START MATERIAL TO PROCESS
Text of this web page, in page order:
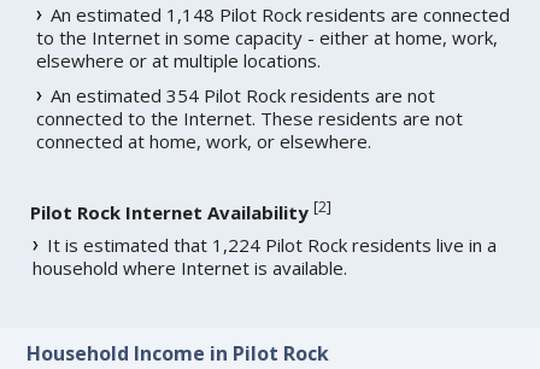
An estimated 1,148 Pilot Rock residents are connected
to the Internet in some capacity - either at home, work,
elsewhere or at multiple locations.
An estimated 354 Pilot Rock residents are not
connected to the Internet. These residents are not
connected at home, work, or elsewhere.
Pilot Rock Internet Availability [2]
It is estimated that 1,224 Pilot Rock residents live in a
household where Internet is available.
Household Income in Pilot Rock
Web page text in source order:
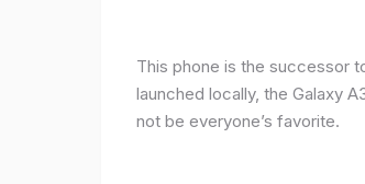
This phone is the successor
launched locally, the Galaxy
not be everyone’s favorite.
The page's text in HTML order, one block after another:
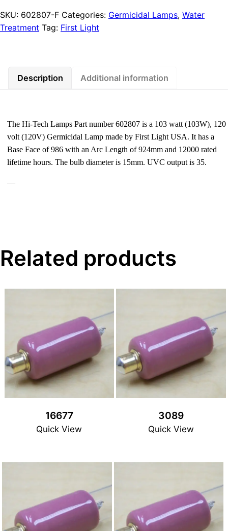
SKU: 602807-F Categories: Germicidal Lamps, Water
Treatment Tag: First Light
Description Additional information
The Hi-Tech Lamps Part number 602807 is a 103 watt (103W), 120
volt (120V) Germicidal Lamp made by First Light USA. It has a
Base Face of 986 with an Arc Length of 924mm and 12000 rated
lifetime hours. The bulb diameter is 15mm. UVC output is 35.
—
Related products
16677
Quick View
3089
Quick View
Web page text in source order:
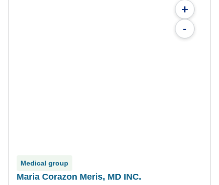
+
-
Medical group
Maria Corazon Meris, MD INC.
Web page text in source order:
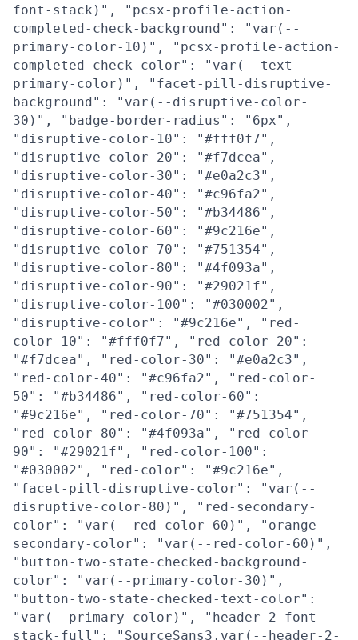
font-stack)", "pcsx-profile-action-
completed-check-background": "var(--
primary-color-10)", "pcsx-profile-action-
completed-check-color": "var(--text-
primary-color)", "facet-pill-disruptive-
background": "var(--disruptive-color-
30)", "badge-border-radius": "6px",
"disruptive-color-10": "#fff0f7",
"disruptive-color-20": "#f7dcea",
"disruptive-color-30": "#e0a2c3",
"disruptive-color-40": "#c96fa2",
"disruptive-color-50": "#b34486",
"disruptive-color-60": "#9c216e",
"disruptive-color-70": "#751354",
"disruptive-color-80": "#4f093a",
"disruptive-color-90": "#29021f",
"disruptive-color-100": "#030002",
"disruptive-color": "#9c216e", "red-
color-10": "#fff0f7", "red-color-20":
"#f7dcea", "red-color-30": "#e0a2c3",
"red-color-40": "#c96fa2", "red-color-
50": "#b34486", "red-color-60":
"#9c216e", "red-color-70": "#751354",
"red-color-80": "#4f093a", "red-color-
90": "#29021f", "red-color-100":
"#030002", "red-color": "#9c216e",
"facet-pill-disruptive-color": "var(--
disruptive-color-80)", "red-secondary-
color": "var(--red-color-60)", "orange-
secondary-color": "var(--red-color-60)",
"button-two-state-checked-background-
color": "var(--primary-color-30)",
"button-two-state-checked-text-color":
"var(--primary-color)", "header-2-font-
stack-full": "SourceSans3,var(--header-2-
END MATERIAL TO PROCESS
START MATERIAL TO PROCESS
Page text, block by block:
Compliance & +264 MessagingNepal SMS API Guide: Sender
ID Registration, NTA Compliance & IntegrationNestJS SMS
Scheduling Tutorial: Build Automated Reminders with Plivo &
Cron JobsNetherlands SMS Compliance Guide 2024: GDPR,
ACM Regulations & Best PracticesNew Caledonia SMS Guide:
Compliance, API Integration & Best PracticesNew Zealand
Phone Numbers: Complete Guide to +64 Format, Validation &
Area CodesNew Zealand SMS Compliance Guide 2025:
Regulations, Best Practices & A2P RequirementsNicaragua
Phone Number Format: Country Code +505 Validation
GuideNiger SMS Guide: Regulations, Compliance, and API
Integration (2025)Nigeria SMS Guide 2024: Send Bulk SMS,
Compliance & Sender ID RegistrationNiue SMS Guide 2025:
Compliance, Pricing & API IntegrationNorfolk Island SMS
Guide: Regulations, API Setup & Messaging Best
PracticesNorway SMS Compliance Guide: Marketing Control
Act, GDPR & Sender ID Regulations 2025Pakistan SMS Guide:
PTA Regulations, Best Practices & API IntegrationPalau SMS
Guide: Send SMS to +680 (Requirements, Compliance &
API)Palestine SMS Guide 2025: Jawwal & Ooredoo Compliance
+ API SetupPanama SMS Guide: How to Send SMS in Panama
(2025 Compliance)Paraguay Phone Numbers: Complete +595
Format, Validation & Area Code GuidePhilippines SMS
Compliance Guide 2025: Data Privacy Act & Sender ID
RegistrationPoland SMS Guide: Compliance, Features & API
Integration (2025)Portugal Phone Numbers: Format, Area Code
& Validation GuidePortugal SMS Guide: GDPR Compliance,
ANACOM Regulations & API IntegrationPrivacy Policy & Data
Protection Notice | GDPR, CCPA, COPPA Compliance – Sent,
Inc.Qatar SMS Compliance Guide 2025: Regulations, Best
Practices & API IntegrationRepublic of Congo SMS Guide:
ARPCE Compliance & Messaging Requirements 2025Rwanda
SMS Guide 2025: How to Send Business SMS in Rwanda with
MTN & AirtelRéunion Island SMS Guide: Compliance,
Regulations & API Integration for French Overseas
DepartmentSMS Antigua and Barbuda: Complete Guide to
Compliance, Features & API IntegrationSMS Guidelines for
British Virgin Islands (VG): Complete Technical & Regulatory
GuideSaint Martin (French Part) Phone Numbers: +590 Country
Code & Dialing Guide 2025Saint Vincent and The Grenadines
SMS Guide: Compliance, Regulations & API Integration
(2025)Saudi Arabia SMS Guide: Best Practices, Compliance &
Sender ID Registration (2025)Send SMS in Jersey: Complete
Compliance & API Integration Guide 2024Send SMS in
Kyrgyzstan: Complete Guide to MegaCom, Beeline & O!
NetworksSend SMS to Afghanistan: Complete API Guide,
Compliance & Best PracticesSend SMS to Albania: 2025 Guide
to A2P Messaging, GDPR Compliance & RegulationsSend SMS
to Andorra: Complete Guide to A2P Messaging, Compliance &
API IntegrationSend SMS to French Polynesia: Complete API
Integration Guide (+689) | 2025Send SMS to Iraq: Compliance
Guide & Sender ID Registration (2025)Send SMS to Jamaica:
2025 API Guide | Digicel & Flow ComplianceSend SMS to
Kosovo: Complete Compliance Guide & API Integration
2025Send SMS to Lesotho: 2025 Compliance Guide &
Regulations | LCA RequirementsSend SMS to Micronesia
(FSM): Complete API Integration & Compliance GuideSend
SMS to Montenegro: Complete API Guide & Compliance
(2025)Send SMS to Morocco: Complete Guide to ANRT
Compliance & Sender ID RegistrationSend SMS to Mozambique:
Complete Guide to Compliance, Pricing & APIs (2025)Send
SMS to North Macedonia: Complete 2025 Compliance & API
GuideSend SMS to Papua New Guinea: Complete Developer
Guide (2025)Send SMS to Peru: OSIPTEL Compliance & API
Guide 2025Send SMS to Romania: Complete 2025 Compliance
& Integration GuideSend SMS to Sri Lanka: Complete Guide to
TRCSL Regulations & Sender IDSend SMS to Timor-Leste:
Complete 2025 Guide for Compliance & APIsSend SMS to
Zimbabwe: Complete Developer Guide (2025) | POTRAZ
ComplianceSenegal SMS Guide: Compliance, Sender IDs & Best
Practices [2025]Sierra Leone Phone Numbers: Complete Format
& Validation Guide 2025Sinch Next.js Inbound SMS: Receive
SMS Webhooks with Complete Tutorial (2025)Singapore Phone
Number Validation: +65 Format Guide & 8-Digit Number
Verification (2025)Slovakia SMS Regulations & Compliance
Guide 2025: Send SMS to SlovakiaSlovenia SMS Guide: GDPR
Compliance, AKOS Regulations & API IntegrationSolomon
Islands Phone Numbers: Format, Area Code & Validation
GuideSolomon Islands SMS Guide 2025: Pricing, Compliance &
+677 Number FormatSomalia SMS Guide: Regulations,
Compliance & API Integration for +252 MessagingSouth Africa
END MATERIAL TO PROCESS
START MATERIAL TO PROCESS
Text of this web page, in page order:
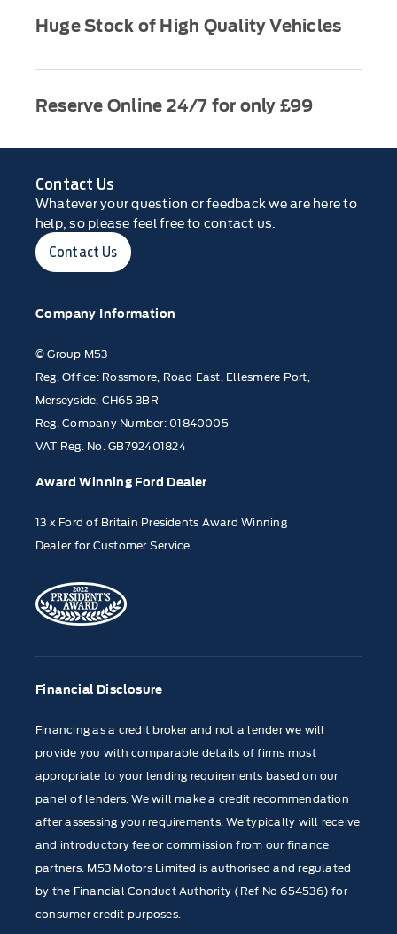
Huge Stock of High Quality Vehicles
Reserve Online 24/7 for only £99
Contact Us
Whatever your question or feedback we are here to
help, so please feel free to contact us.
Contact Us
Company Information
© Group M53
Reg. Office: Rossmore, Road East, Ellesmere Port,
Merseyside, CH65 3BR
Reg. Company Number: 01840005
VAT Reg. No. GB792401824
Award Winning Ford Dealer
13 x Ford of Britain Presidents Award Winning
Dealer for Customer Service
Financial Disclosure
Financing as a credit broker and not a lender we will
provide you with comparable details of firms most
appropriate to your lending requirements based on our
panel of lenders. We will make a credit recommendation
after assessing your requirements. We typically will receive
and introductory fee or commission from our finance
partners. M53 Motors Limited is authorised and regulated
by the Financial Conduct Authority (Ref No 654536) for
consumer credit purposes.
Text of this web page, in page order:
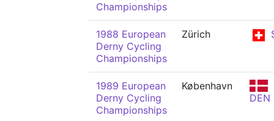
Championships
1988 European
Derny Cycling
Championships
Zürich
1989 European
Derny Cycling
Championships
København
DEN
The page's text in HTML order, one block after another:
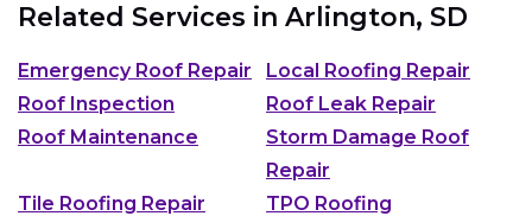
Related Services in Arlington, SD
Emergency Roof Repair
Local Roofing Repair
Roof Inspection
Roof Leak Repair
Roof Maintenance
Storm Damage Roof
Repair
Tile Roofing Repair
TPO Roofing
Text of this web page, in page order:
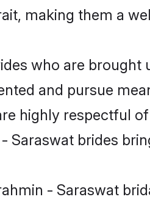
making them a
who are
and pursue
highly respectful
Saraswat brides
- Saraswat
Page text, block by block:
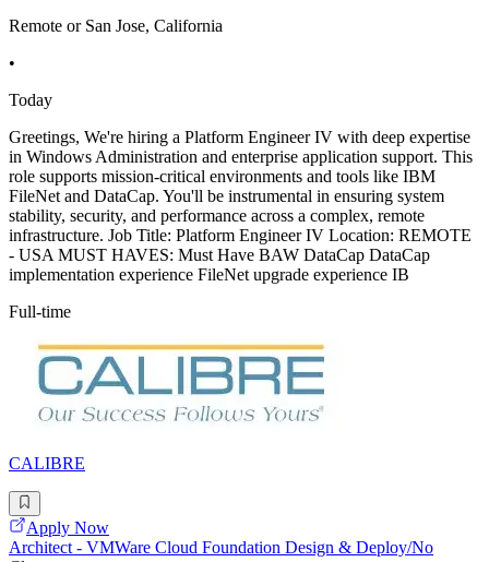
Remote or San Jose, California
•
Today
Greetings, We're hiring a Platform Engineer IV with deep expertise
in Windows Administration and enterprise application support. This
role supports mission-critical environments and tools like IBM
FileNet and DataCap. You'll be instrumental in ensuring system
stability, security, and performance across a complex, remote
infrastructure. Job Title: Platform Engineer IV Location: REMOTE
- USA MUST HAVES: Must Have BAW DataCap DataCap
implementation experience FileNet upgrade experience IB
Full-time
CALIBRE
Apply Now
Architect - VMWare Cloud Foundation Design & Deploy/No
END MATERIAL TO PROCESS
[INSTRUCTIONS TO FOLLOW] Go to the line with "Inbound SMS: Receive" in the entries above and repeat every line from there through the line with "Compliance, AKOS Regulations", exactly and with no other text.

[ANSWER]
& Validation Guide 2025Sinch Next.js Inbound SMS: Receive
SMS Webhooks with Complete Tutorial (2025)Singapore Phone
Number Validation: +65 Format Guide & 8-Digit Number
Verification (2025)Slovakia SMS Regulations & Compliance
Guide 2025: Send SMS to SlovakiaSlovenia SMS Guide: GDPR
Compliance, AKOS Regulations & API IntegrationSolomon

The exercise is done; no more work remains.